Approach to Estimate Uncertainty Distributions of Walmart Sales
We present our solution for the M5 Forecasting - Uncertainty competition. Our solution ranked 6th out of 909 submissions across all hierarchical levels and ranked first for prediction at the finest level of granularity (product-store sales, i.e. SKUs). The model combines a multi-stage state-space model and Monte Carlo simulations to generate the forecasting scenarios (trajectories). Observed sales are modelled with negative binomial distributions to represent discrete over-dispersed sales. Seasonal factors are hand-crafted and modelled with linear coefficients that are calculated at the store-department level.

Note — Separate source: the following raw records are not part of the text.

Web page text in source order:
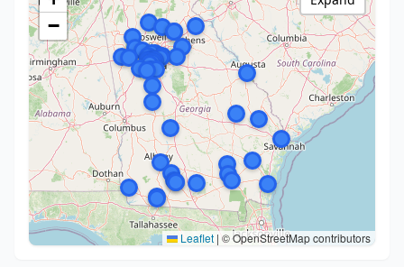
−
Leaflet | © OpenStreetMap contributors
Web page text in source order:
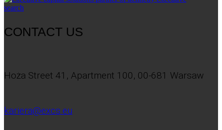
CONTACT US
Hoża Street 41, Apartment 100, 00-681 Warsaw
kariera@excs.eu

The approach chosen by this team of prior Lokad employees hits all the sweet spots. It’s simple, yet comes 6th in a Kaggle challenge, and produces multi-horizon sample paths.

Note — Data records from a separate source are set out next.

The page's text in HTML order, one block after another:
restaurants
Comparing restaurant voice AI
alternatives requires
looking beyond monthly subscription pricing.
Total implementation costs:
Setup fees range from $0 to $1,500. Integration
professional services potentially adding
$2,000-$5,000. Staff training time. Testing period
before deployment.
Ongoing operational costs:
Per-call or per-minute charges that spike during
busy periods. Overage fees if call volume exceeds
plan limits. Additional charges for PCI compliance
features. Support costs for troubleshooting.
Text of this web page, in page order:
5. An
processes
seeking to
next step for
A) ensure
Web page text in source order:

Having the write-up of a well-performing result available in this detail is great—they share some nuggets:
Considering the small search space, this optimisation is done via grid search.
Easy to do for a two-parameter model and a neat trick to get computational issues under control. Generally neat to also enforce additional prior knowledge via arbitrary constraints on the search space.
According to the M5 survey by Makridakis et al. [3], our solution had the best result at the finest level of granularity (level 12 in the competition), commonly referred to as product-store level or SKU level (Stock Keeping Unit). For store replenishment and numerous other problems, the SKU level is the most relevant level.
Good on them to point this out. Congrats!